The problem with the current proposed patch is that it sets the socket to blocking mode which will also impact the read side of the socket.  The read side is registered with the reactor, so if the flushing strategy were to set blocking mode in between the reactor noticing the handle is ready and handle_input making the read call, that read could block (depending on how much data is available) and the thread would be stuck in handle_input.

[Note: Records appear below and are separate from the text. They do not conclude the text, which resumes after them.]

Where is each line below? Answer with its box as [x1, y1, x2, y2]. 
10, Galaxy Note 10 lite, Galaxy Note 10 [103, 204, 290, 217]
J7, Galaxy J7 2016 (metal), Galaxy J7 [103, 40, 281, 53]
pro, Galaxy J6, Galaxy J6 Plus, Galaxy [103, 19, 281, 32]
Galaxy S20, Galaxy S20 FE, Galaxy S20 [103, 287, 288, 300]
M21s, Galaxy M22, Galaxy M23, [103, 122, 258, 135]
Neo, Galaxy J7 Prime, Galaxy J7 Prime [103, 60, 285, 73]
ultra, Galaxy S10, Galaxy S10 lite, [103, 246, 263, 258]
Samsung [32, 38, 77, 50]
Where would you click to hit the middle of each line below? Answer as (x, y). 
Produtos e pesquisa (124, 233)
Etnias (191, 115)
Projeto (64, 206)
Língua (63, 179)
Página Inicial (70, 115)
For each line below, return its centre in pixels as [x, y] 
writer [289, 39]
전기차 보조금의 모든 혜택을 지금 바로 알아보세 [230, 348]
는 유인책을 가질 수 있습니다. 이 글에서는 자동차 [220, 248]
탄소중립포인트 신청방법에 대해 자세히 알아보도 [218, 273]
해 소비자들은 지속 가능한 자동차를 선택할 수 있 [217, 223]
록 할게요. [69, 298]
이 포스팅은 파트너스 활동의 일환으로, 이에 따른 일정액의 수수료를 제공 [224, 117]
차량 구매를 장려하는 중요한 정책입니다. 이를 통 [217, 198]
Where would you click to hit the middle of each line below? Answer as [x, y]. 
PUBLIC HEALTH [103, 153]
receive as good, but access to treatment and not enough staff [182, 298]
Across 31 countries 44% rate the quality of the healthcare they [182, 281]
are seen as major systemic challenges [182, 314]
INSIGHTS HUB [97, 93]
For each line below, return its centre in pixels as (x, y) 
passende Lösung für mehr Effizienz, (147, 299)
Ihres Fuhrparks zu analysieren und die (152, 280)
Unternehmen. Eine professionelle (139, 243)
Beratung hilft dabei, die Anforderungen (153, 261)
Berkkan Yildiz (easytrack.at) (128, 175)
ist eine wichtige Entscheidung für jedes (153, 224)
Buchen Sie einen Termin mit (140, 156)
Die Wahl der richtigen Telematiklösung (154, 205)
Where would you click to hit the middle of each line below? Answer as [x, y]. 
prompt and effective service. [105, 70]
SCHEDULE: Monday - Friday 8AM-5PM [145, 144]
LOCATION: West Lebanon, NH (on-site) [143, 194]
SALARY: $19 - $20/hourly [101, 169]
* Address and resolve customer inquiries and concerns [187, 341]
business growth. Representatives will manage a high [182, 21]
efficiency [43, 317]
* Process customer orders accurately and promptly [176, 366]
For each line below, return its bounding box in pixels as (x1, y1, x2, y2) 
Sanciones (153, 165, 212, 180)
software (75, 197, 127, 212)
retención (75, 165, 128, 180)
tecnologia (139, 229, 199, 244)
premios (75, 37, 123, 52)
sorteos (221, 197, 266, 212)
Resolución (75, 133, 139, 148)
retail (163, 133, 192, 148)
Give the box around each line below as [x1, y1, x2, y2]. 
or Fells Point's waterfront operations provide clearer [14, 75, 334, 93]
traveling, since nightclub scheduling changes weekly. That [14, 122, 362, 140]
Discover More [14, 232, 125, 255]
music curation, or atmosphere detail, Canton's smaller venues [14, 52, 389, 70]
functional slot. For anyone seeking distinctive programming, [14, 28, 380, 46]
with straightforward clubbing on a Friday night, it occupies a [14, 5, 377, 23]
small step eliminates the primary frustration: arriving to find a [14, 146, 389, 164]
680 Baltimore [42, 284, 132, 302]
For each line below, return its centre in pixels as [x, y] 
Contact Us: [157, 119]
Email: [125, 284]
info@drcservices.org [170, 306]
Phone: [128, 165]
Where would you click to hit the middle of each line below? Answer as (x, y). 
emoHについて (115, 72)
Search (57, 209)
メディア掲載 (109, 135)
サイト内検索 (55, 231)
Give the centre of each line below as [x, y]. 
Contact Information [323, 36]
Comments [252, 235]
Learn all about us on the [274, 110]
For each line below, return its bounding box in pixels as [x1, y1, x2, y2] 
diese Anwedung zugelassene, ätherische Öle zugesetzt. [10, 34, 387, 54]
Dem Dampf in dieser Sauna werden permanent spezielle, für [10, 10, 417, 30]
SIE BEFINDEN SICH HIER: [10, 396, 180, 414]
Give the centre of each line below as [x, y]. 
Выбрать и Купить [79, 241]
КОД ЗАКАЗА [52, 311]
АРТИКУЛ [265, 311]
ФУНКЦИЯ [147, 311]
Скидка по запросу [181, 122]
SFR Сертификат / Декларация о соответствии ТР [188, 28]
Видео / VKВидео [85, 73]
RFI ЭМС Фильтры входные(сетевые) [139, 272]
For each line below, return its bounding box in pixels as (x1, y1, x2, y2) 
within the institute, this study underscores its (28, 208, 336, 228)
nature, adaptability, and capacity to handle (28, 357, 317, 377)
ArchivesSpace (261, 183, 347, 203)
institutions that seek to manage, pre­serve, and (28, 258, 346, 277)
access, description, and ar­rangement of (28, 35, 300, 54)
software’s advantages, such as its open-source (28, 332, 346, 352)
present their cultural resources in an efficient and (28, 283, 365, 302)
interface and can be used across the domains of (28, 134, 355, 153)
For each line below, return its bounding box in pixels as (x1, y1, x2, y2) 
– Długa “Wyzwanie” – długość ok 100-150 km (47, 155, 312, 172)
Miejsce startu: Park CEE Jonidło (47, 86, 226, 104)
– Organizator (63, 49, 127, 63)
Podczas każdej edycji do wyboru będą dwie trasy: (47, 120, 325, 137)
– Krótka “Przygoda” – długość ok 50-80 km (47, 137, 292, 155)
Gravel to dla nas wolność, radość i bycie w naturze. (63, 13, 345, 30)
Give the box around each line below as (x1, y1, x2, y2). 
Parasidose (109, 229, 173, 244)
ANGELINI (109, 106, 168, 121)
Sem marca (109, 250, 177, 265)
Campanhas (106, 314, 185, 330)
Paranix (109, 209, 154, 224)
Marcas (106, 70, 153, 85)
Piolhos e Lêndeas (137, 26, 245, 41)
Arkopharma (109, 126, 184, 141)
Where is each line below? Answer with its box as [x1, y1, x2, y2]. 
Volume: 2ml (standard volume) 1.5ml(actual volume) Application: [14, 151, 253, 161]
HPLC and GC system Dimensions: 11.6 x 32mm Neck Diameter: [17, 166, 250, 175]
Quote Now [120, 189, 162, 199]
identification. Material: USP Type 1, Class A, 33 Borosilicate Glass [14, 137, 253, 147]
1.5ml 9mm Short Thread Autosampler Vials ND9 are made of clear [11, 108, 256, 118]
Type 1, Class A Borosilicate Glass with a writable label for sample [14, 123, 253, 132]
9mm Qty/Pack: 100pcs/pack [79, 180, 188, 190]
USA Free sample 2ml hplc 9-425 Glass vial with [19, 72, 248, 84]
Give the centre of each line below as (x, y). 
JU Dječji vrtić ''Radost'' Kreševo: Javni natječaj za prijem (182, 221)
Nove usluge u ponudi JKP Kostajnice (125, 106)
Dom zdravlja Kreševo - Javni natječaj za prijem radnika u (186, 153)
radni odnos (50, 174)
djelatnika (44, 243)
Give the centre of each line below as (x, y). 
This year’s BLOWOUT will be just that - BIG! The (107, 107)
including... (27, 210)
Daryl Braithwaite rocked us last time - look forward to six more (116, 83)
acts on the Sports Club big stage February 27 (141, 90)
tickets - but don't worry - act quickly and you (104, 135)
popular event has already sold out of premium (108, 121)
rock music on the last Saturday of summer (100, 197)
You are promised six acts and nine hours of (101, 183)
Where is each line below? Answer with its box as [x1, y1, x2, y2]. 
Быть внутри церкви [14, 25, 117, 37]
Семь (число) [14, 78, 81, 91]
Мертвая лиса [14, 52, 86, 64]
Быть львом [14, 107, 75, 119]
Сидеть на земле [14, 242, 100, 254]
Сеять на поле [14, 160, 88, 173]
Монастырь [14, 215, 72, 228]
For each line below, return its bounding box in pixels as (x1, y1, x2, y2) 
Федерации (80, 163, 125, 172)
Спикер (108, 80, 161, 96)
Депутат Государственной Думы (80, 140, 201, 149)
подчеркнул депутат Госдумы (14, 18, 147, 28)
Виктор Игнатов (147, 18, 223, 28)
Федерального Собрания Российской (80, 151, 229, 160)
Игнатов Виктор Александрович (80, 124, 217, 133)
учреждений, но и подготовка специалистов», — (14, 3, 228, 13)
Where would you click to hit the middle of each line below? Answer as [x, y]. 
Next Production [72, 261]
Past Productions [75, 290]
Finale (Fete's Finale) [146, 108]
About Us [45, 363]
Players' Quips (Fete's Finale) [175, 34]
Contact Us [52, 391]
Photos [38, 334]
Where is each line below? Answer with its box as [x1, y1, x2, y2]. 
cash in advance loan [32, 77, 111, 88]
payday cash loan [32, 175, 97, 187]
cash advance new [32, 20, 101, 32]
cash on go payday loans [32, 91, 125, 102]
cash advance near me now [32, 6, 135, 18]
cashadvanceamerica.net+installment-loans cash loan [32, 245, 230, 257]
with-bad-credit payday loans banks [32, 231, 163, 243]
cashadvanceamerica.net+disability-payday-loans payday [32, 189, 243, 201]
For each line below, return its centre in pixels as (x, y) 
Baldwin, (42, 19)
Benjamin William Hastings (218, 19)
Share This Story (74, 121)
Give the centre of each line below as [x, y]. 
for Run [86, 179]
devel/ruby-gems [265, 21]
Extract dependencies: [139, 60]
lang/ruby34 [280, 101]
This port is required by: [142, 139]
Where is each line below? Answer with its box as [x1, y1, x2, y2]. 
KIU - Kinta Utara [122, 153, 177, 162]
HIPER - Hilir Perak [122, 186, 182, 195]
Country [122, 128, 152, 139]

The new approach would be to use ACE::handle_write_ready() in the blocking flushing strategy.  It requires the ACE_HANDLE so it can't be used directly but will need to delegate to the connection handler.  I'll start working on the code for this.
Comment 9 Adam Mitz 2009-06-25 15:27:04 CDT
Created attachment 1169 [details]
Revised patch, using the new approach
Comment 10 Vladimir Zykov 2009-06-26 04:53:14 CDT
(In reply to comment #9)
> Created an attachment (id=1169) [details]
> Revised patch, using the new approach
> 

I checked this patch together with 3682. On solaris those two Single_Read and AMH_Oneway do work. I'm trying to check other tests I selected for testing 3682 on solaris.
Comment 11 Vladimir Zykov 2009-06-26 06:35:53 CDT
With this patch and maximum debug level I get sigill on solaris in line Transport.cpp:1104

          ACE_DEBUG ((LM_DEBUG,
              ACE_TEXT ("TAO (%P|%t) - Transport[%d]::drain_queue_i, ")
              ACE_TEXT ("helper retval = %d\n"),
              this->id (), retval));

and the same thing is in line Transport.cpp:1077

              ACE_DEBUG ((LM_DEBUG,
                 ACE_TEXT ("TAO (%P|%t) - Transport[%d]::drain_queue_i, ")
                 ACE_TEXT ("helper retval = %d\n"),
                 this->id (), retval));

retval is object now not int.
Comment 12 Adam Mitz 2009-06-26 06:41:02 CDT
(In reply to comment #11)
> With this patch and maximum debug level I get sigill on solaris in line
> Transport.cpp:1104
> 
> and the same thing is in line Transport.cpp:1077
> 
> retval is object now not int.
> 

Thanks, I'll fix those.
Comment 13 Adam Mitz 2009-06-26 15:45:40 CDT
Fri Jun 26 20:41:53 UTC 2009  Adam Mitz  <mitza@ociweb.com>

        * tao/Block_Flushing_Strategy.h:
        * tao/Block_Flushing_Strategy.cpp:
        * tao/Connection_Handler.h:
        * tao/Connection_Handler.inl:
        * tao/Connection_Handler.cpp:
        * tao/IIOP_Connection_Handler.h:
        * tao/IIOP_Connection_Handler.cpp:
        * tao/Transport.h:
        * tao/Transport.cpp:

          This resolves bug #3704.
          TAO_Transport::handle_output() now uses an enum return value to
          distinguish the EWOULDBLOCK case from other normal or error
          conditions.  The Block_Flushing_Strategy checks for EWOULDBLOCK
          and calls a new method, handle_write_ready(), on the Connection
          Handler.  The Connection Handler calls ACE::handle_write_ready()
          passing the specific handle.

        * tao/Strategies/DIOP_Connection_Handler.h:
        * tao/Strategies/DIOP_Connection_Handler.cpp:
        * tao/Strategies/SCIOP_Connection_Handler.h:
        * tao/Strategies/SCIOP_Connection_Handler.cpp:
        * tao/Strategies/SHMIOP_Connection_Handler.h:
        * tao/Strategies/SHMIOP_Connection_Handler.cpp:
        * tao/Strategies/UIOP_Connection_Handler.h:
        * tao/Strategies/UIOP_Connection_Handler.cpp:
        * orbsvcs/orbsvcs/HTIOP/HTIOP_Connection_Handler.h:
        * orbsvcs/orbsvcs/HTIOP/HTIOP_Connection_Handler.cpp:
        * orbsvcs/orbsvcs/PortableGroup/UIPMC_Connection_Handler.h:
        * orbsvcs/orbsvcs/PortableGroup/UIPMC_Connection_Handler.cpp:
        * orbsvcs/orbsvcs/PortableGroup/UIPMC_Mcast_Connection_Handler.h:
        * orbsvcs/orbsvcs/PortableGroup/UIPMC_Mcast_Connection_Handler.cpp:
        * orbsvcs/orbsvcs/SSLIOP/SSLIOP_Connection_Handler.h:
        * orbsvcs/orbsvcs/SSLIOP/SSLIOP_Connection_Handler.cpp:

          Added handle_write_ready() to the non-IIOP protocols.